TASK DIRECTIONS
For every line that contains the string "Motherboard", pull that line out of the material below.

RECORDS FOR THE TASK

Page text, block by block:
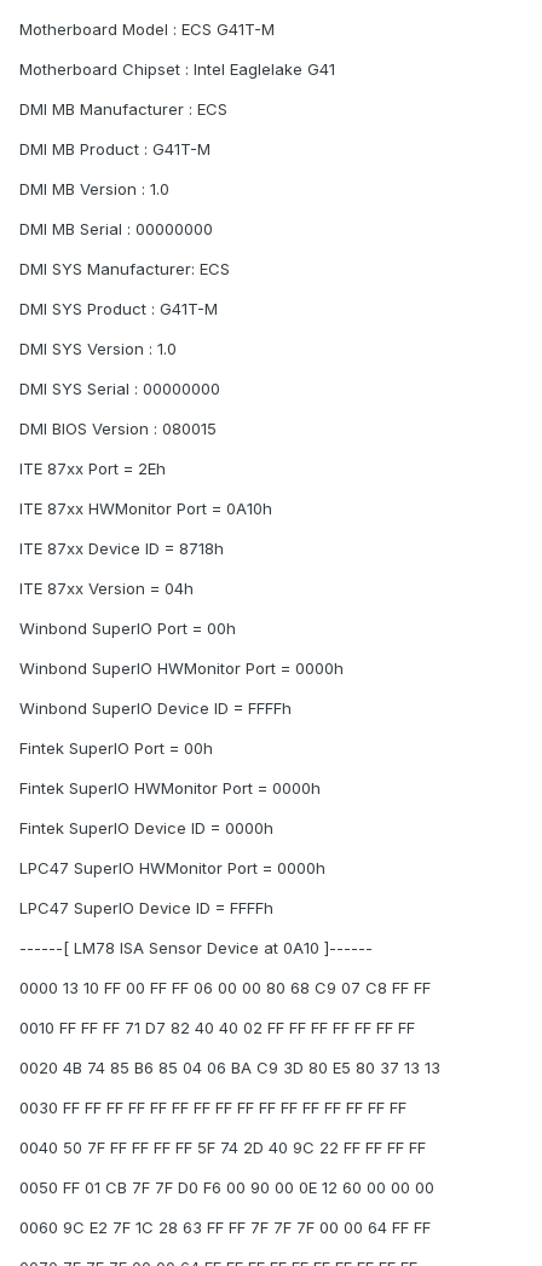
Motherboard Model : ECS G41T-M
Motherboard Chipset : Intel Eaglelake G41
DMI MB Manufacturer : ECS
DMI MB Product : G41T-M
DMI MB Version : 1.0
DMI MB Serial : 00000000
DMI SYS Manufacturer: ECS
DMI SYS Product : G41T-M
DMI SYS Version : 1.0
DMI SYS Serial : 00000000
DMI BIOS Version : 080015
ITE 87xx Port = 2Eh
ITE 87xx HWMonitor Port = 0A10h
ITE 87xx Device ID = 8718h
ITE 87xx Version = 04h
Winbond SuperIO Port = 00h
Winbond SuperIO HWMonitor Port = 0000h
Winbond SuperIO Device ID = FFFFh
Fintek SuperIO Port = 00h
Fintek SuperIO HWMonitor Port = 0000h
Fintek SuperIO Device ID = 0000h
LPC47 SuperIO HWMonitor Port = 0000h
LPC47 SuperIO Device ID = FFFFh
------[ LM78 ISA Sensor Device at 0A10 ]------
0000 13 10 FF 00 FF FF 06 00 00 80 68 C9 07 C8 FF FF
0010 FF FF FF 71 D7 82 40 40 02 FF FF FF FF FF FF FF
0020 4B 74 85 B6 85 04 06 BA C9 3D 80 E5 80 37 13 13
0030 FF FF FF FF FF FF FF FF FF FF FF FF FF FF FF FF
0040 50 7F FF FF FF FF 5F 74 2D 40 9C 22 FF FF FF FF
0050 FF 01 CB 7F 7F D0 F6 00 90 00 0E 12 60 00 00 00
0060 9C E2 7F 1C 28 63 FF FF 7F 7F 7F 00 00 64 FF FF

RESULT
Motherboard Model : ECS G41T-M
Motherboard Chipset : Intel Eaglelake G41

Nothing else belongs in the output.